> _EXERCISE REQUIREMENTS_
Lines below that include "кода" are the answer; copy each one.

Records from a data source
- - - - -
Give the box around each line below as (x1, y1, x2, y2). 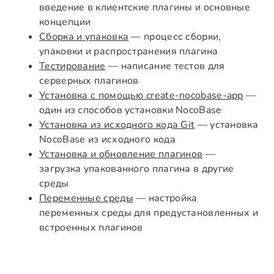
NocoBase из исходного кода (39, 133, 176, 147)
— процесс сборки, (128, 30, 221, 44)
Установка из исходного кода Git (39, 118, 195, 132)
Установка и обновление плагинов (39, 147, 203, 161)
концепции (39, 15, 91, 29)
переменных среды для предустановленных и (39, 206, 259, 220)
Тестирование (39, 59, 106, 73)
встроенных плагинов (39, 221, 143, 235)
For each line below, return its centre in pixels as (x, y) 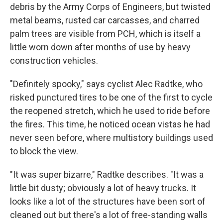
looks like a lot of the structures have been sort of (108, 201)
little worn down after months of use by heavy (100, 47)
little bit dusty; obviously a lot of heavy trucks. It (103, 188)
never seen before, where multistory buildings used (111, 138)
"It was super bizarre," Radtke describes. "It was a (107, 174)
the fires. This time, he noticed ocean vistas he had (110, 124)
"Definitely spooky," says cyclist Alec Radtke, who (106, 84)
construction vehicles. (54, 60)
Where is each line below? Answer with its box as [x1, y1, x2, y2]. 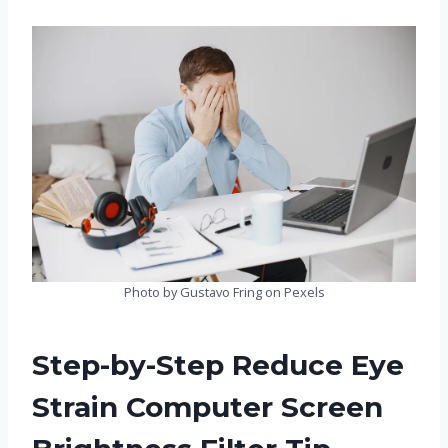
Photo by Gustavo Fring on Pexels [123, 283, 325, 302]
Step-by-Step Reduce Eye [32, 348, 404, 383]
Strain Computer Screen [32, 390, 383, 425]
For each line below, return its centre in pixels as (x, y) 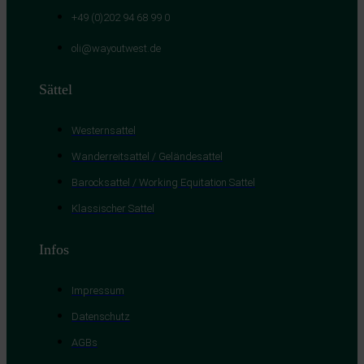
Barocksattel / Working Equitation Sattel (163, 182)
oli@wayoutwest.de (116, 48)
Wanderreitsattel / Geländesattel (147, 156)
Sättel (56, 89)
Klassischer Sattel (113, 208)
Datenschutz (101, 316)
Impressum (98, 290)
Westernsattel (104, 130)
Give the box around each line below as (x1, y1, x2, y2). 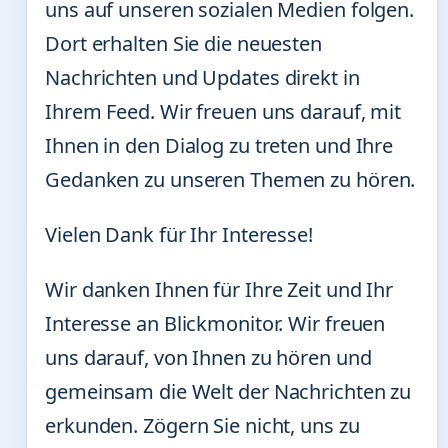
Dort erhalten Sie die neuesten (45, 30, 322, 57)
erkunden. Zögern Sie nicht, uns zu (45, 412, 360, 439)
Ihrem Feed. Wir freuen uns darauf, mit (45, 98, 402, 125)
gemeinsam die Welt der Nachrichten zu (45, 378, 412, 405)
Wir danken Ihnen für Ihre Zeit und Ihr (45, 276, 394, 303)
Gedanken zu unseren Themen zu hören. (45, 166, 416, 193)
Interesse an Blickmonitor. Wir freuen (45, 310, 386, 337)
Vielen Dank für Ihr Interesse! (45, 221, 313, 248)
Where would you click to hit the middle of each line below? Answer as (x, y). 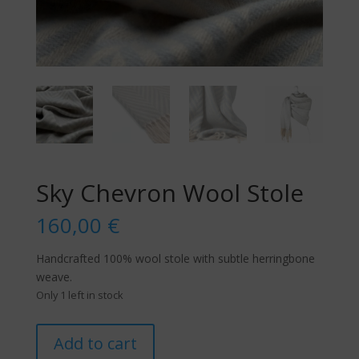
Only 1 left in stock (79, 294)
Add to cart (95, 343)
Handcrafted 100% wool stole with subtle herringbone (175, 258)
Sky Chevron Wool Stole (169, 192)
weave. (54, 276)
- - - - -
> _WRITTEN REPLY_
NocoBase из исходного кода (39, 133, 176, 147)
Установка из исходного кода Git (39, 118, 195, 132)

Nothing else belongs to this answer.